Rephrase Problem: Let's first rephrase the problem into a single ＂How can the repeating decimal $0.989898\ldots$ be expressed as a fraction?＂
Identify Repeating Pattern: Identify the repeating pattern in the decimal. The pattern is $＂98＂$ which repeats indefinitely.
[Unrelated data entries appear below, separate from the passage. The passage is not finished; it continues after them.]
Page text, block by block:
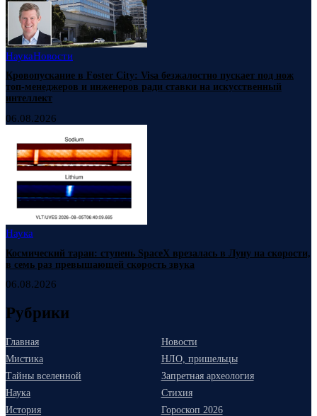
НаукаНовости
Кровопускание в Foster City: Visa безжалостно пускает под нож
топ-менеджеров и инженеров ради ставки на искусственный
интеллект
06.08.2026
Наука
Космический таран: ступень SpaceX врезалась в Луну на скорости,
в семь раз превышающей скорость звука
06.08.2026
Рубрики
Главная
Новости
Мистика
НЛО, пришельцы
Тайны вселенной
Запретная археология
Наука
Стихия
История
Гороскоп 2026
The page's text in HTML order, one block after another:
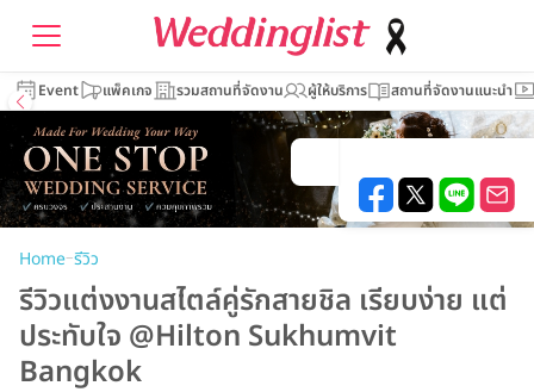
Event แพ็คเกจ รวมสถานที่จัดงาน ผู้ให้บริการ สถานที่จัดงานแนะนำ
Home–รีวิว
รีวิวแต่งงานสไตล์คู่รักสายชิล เรียบง่าย แต่
ประทับใจ @Hilton Sukhumvit
Bangkok
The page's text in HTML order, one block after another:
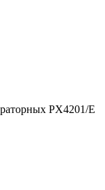
PX4201/E

Assign Variable: Let $x$ be the repeating decimal, so $x = 0.989898\ldots$
Shift Decimal: Multiply $x$ by $100$ to shift the decimal two places to the right, since the repeating pattern has two digits. This gives us $100x = 98.989898\ldots$ .
Subtract Decimals: Subtract the original $x$ from $100x$ to get rid of the repeating decimals. This gives us $100x - x = 98.989898... - 0.989898....$
Perform Subtraction: Perform the subtraction: $100x - x = 99x$ and $98.989898\ldots - 0.989898\ldots = 98$ . This results in the equation $99x = 98$ .
Divide by $99$ : Divide both sides of the equation by $99$ to solve for $x$ . This gives us $x = \frac{98}{99}$ .
Check Result: Check the result by converting the fraction back to a decimal to ensure it matches the original repeating decimal. $98$ divided by $99$ gives $0.989898\ldots$ , which is the original decimal.